Echter - op grond van de omstandigheden van het geval en de persoon van verdachte - acht het hof oplegging van een taakstraf in de vorm van een werkstraf van na te melden duur passend en geboden. In het bijzonder heeft het hof hierbij acht geslagen op de omstandigheid dat verdachte bij het bewuste voorval op 6 mei 2004 tijdens het rijverbod slechts een geringe afstand heeft afgelegd met de personenauto."
9. Het middel klaagt in de eerste plaats dat het onbegrijpelijk is dat het Hof in zijn overwegingen betrekt ' de ernst van het bewezenverklaarde in de verhouding tot andere strafbare feiten', nu het Hof slechts tot uitdrukking zou hebben te brengen de ernst van het bewezenverklaarde. Voorts zou onduidelijk zijn op welk wettelijk strafmaximum respectievelijk 'straffen die voor soortgelijke feiten worden opgelegd' het Hof in zijn overwegingen doelt.
10. Voorts wordt geklaagd dat het Hof niet duidelijk maakt waarom verdachte de norm, door te rijden gedurende de tijd dat hem een rijverbod was opgelegd, in ernstige mate heeft overschreden. Deze onduidelijkheid zou te meer klemmen, nu het Hof tevens heeft overwogen dat het in het bijzonder acht heeft geslagen op de omstandigheid dat verdachte slechts een geringe afstand heeft afgelegd met de personenauto, welke overwegingen onderling tegenstrijdig lijken te zijn. Bovendien zou 's Hofs overweging dat voor de overtreding in beginsel twee weken gevangenisstraf wordt opgelegd onbegrijpelijk zijn en geen steun zijn te vinden in een richtlijn.
11. Ik begin met de laatste opmerking. De rechter pleegt bij de straftoemeting bij veel voorkomende delicten zoals verkeersmisdrijven strafvorderingsrichtlijnen van het Openbaar Ministerie tot uitgangspunt nemen. Ter zake van rijden tijdens een rijverbod pleegt het Openbaar Ministerie - zo het al tot een vervolging komt en de zaak niet bij wege van transactie wordt afgedaan - een geldboete van € 260 te vorderen. Dat was ook ten tijde van het bewezenverklaarde feit het geval. Ik wijs op de Richtlijn rijden onder invloed, artt. 8 leden 2 t/m 4, 162 en 163 WVW 1994(1), basisdelict besturen of doen besturen van een motorvoertuig op meer dan twee wielen tijdens duur rijverbod: 12 basispunten. Enig aanknopingspunt voor de door het Hof genoemde twee weken gevangenisstraf biedt deze richtlijn niet. Dit is wel te vinden in de - inmiddels vervallen - Richtlijn strafvorderingsbeleid overtredingen van artikel 9 Wegenverkeerswet 1994 (Stcrt. 1997, 250): in geval van rijden tijdens een ontzegging van de rijbevoegdheid of wanneer een rijbewijs ongeldig is verklaard dan wel is ingevorderd of ingehouden werd een onvoorwaardelijke gevangenisstraf geëist van twee weken. Volgens de richtlijnen, zowel thans als ten tijde van het bewezenverklaarde feit, levert rijden tijdens ontzegging van de rijbevoegdheid c.a. 31 basispunten op(2), overeenkomende met een "taakstraf-sanctie".(3)

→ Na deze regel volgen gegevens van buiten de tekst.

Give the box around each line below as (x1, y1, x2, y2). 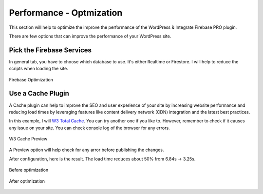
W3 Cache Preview (9, 136, 48, 142)
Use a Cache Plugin (9, 89, 69, 97)
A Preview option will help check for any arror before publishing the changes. (9, 147, 164, 153)
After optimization (9, 178, 45, 184)
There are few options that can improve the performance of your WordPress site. (9, 33, 171, 39)
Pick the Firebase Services (9, 46, 92, 54)
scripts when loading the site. (9, 66, 68, 72)
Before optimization (9, 167, 49, 173)
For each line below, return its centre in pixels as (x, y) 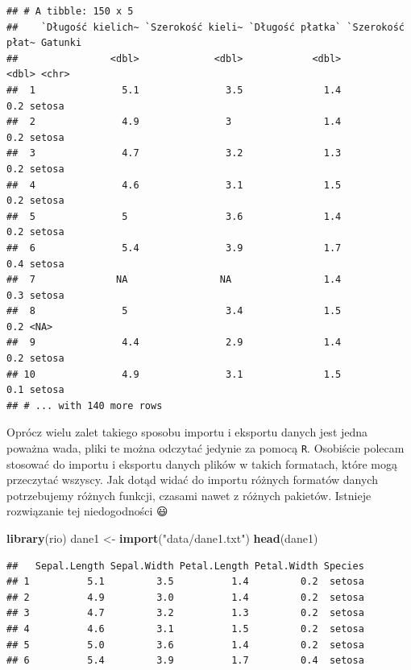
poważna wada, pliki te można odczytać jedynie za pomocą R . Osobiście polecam (205, 448)
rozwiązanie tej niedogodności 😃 (87, 511)
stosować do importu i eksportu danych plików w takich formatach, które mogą (202, 463)
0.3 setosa (35, 295)
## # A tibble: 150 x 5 (70, 11)
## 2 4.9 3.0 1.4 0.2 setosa (185, 597)
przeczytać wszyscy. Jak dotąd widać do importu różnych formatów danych (192, 480)
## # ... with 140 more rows (85, 405)
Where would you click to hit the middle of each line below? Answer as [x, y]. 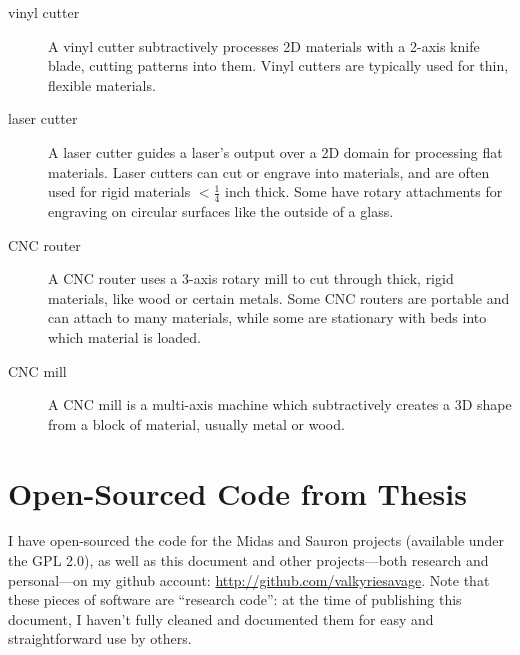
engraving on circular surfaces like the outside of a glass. [221, 210]
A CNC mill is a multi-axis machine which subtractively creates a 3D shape [280, 404]
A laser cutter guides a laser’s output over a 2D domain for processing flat [275, 151]
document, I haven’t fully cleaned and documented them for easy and [221, 618]
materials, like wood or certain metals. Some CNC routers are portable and [279, 297]
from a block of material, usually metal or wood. [196, 423]
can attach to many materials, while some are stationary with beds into [267, 317]
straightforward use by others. [100, 638]
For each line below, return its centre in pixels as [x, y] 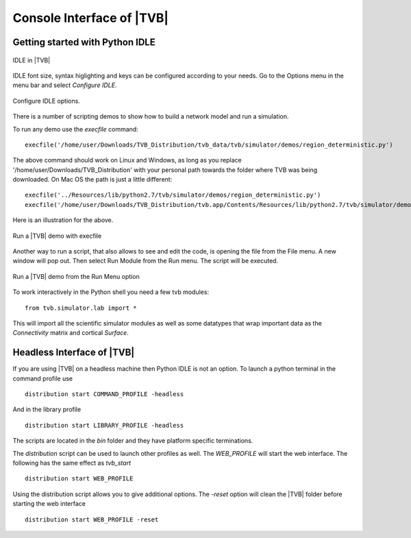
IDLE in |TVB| [32, 60]
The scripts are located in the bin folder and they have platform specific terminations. [133, 441]
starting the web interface [49, 504]
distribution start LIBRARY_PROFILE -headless [104, 425]
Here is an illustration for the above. [63, 220]
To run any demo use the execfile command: [75, 129]
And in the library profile [47, 409]
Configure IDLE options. [46, 101]
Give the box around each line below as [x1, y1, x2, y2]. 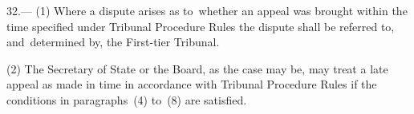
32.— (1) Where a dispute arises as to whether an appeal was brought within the [6, 2, 408, 18]
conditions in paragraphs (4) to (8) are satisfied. [6, 91, 247, 108]
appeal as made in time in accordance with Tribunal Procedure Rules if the [6, 76, 377, 92]
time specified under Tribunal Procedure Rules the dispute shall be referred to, [6, 18, 395, 34]
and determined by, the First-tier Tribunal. [6, 33, 220, 50]
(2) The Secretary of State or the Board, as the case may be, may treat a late [6, 60, 388, 77]
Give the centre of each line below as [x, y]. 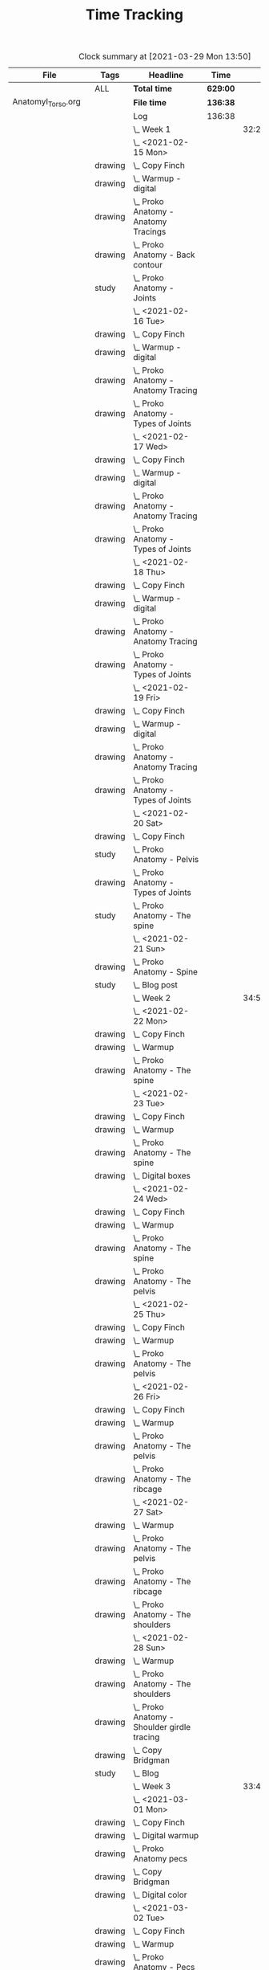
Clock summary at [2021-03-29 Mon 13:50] [165, 56]
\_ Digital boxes [162, 1176]
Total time [153, 88]
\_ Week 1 [152, 129]
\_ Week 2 [152, 998]
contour [148, 265]
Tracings [150, 232]
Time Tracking [134, 15]
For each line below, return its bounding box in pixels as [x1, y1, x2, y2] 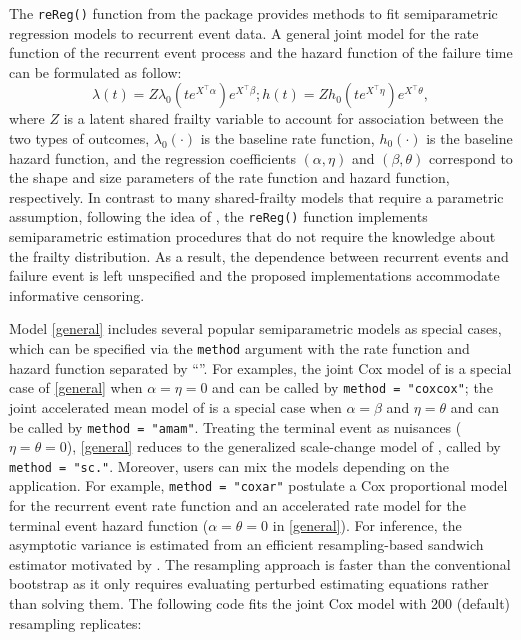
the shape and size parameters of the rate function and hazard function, [9, 167, 450, 188]
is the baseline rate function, [200, 128, 375, 149]
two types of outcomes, [9, 128, 150, 149]
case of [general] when [9, 377, 143, 398]
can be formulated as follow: [9, 61, 182, 82]
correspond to [429, 147, 513, 168]
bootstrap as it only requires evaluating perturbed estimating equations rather [9, 573, 489, 594]
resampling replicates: [9, 612, 142, 633]
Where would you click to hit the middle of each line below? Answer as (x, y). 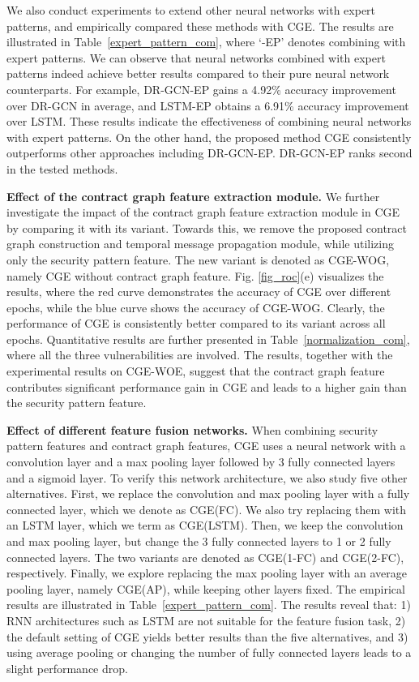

12. Tegen deze achtergrond acht ik de overweging van het Hof dat voor overtreding van een rijverbod een gevangenisstraf van twee weken pleegt te worden opgelegd onbegrijpelijk. Niet alleen gaat het Hof in deze overweging voorbij aan de invoering van de taakstraf, welke reden was laatstgenoemde richtlijn te doen vervallen, ook lijkt het Hof voorbij te zijn gegaan aan het verschil dat ter zake van de straftoemeting - in elk geval door het Openbaar Ministerie - pleegt te worden gemaakt tussen rijden tijdens een rijverbod en rijden tijdens een ontzegging van de rijbevoegdheid c.a. Met andere woorden, ik kan mij niet aan de indruk onttrekken dat het Hof zich bij de keuze van het uitgangspunt voor de straftoemeting heeft vergist en als uitgangspunt heeft genomen de oude richtlijn voor rijden tijdens een ontzegging en niet de richtlijn voor rijden tijdens een rijverbod. Daarbij teken ik aan dat het Hof met zoveel woorden heeft vastgesteld dat verdachtes ademalcoholgehalte steeds heeft gelegen beneden de grens van 220 µg alcohol/liter uitgeademde lucht en in het bij de verdachte aangetroffen ademalcoholgehalte dus geen grond kan zijn gelegen voor strafverzwaring.
13. Uit het voorgaande volgt dat ik ook niet begrijpelijk acht de verwijzing van het Hof naar straffen die voor soortgelijke feiten plegen te worden opgelegd. Dat ligt anders voor zover het Hof verwijst naar de wettelijk strafmaxima. Deze zijn voor rijden tijdens ontzegging c.a. (art. 9 WVW 1994, leden 1, 2, 4, 5 en 7) en rijden tijdens een rijverbod (art. 162 lid 3 WVW 1994) gelijk (art. 176 lid 3, 179 lid 1 WVW 1994).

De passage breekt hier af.